12. A system to conduct non-episodic state space exploration of a world, the world being a real-world system having one or more dimensions, the system comprising:

a computing device;

a non-transitory memory storing instructions that, when executed by the computing device, cause the computing device to execute operations comprising: receiving a current state of an agent observed in relation to its interaction with the world; updating one or more parameters of a dynamic model that approximates the world based on the current state of the agent, wherein the parameters as updated improve approximation of the world; generating an intrinsic reward associated with the exploration by the agent based on a closest distance of the current state of the agent in relation to a previous state of one or more previous states of the agent in its exploration of the world; and generating a control from a sequence of actions based on the dynamic model to maximize the intrinsic reward, wherein execution of the control perturbs the current state of the agent in its exploration of the world.

13. The system of claim 12, wherein operations associated with receiving the current state comprise sensing one or more signals in relation to the interaction of the agent with the world using one or more sensors.

14. The system of claim 13, wherein operations associated with receiving the current state further comprise estimating the current state from the one or more signals as sensed.

15. The system of claim 12, wherein the operations further comprise generating the dynamic model.

16. The system of claim 15, wherein operations associated with generating the dynamic model comprise:

providing one or more hyper-parameters that define a structure of the dynamic model; and

initializing the one or more parameters of the dynamic model that provide an initialized approximation of the world for the exploration by the agent.

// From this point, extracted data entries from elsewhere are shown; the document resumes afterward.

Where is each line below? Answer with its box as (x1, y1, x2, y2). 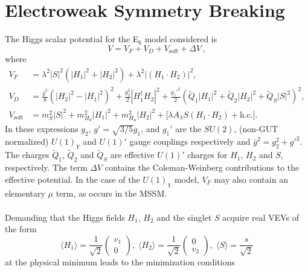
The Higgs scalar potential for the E (5, 33, 139, 45)
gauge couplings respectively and (129, 135, 251, 148)
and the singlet (156, 210, 212, 223)
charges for (187, 148, 228, 161)
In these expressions (5, 122, 79, 135)
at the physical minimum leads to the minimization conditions (5, 255, 235, 268)
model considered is (144, 33, 217, 45)
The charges (5, 148, 50, 161)
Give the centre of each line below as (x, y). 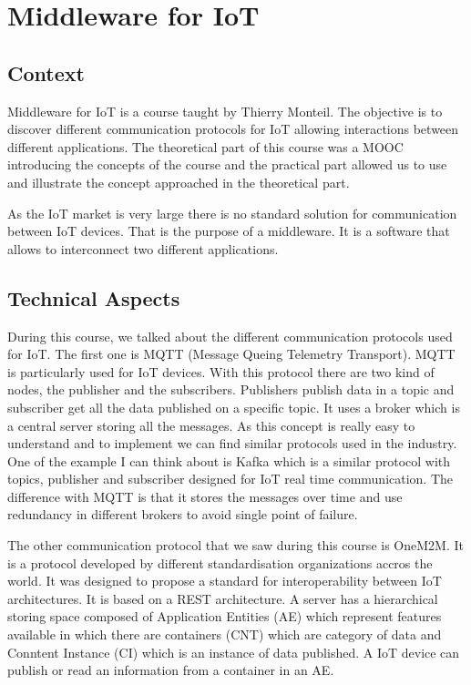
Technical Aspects (94, 297)
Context (46, 72)
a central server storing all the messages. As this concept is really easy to (211, 425)
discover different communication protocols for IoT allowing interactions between (233, 129)
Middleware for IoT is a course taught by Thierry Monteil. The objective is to (225, 111)
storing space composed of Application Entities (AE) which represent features (225, 616)
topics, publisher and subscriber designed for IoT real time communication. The (230, 479)
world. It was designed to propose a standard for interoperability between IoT (225, 581)
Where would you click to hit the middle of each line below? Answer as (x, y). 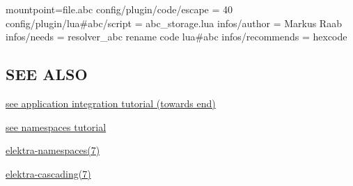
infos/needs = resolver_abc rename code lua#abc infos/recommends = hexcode (176, 37)
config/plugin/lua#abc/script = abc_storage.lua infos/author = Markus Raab (174, 23)
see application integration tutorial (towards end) (111, 103)
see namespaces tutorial (56, 126)
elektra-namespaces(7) (53, 150)
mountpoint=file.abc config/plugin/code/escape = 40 (119, 9)
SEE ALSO (47, 74)
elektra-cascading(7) (48, 173)
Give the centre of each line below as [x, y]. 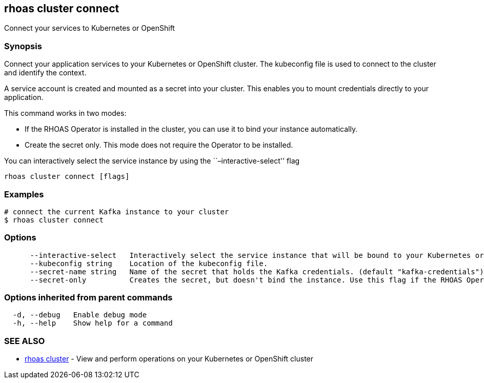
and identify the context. [45, 73]
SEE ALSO [25, 341]
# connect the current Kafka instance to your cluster [117, 211]
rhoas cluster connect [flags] [67, 177]
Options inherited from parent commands [88, 298]
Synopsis [23, 46]
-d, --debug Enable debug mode [80, 315]
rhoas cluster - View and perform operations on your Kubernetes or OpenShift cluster [169, 359]
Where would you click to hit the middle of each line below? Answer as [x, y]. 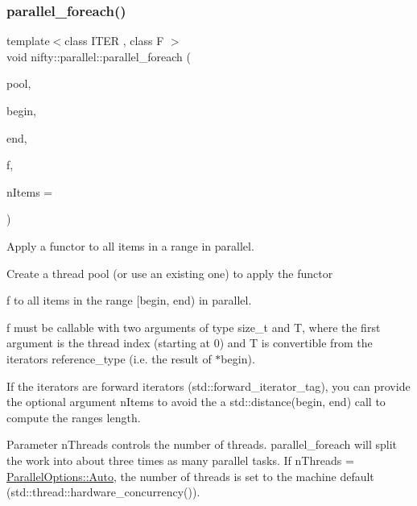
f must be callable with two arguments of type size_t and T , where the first [194, 327]
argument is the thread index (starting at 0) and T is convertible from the [190, 343]
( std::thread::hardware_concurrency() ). [103, 492]
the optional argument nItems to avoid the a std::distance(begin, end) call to [196, 402]
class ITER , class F [114, 41]
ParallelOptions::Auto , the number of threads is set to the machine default [190, 476]
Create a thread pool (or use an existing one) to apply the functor [170, 273]
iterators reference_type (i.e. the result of [109, 358]

17. The system of claim 12, wherein the closest distance is one of a Euclidian distance, Euclidian distance squared, L1 distance, L-infinity distance, cosine distance, Chebyshev distance, Jaccard distance, Haversine distance, Sørensen-Dice distance, Manhattan distance, Minkowski distance, Hamming distance, Mahalnobis distance, or another type of distance metric.

18. The system of claim 12, wherein the operations further comprise:

generating a new landmark for the current state if the closest distance to a center of a landmark associated with the previous state is greater than or equal to a predetermined distance; and

updating a counter of a previous landmark associated with the previous state if a center of the previous landmark is the closest distance from the current state and the closest distance is less than the predetermined distance.

19. The system of claim 12, wherein generating the intrinsic reward associated with the exploration by the agent is based on the closest distance of the current state of the agent in relation to a landmark associated with a previous state of one or more previous states of the agent in its exploration of the world.

20. The system of claim 12, wherein the operations further comprise:

generating the sequence of actions based on the dynamic model that maximize the intrinsic reward; and

selecting a first action from the sequence of actions as the control.

21. The system of claim 20, wherein operations associated with generation of the sequence of actions that maximizes the intrinsic reward comprises:

generating a plurality of sequences, each of the plurality of sequences including an associated number of actions capable of resulting in possible future states of the agent;

generating intrinsic rewards associated with the possible future states in each of the plurality of sequences;

summing the intrinsic rewards to generate a total reward for each of the plurality of sequences; and

selecting one of the plurality of sequences that has a highest total reward as the sequence of actions that maximizes the intrinsic reward.

22. The system of claim 12, wherein the operations further comprise executing the control to perturb the current state of the agent in its exploration of the world.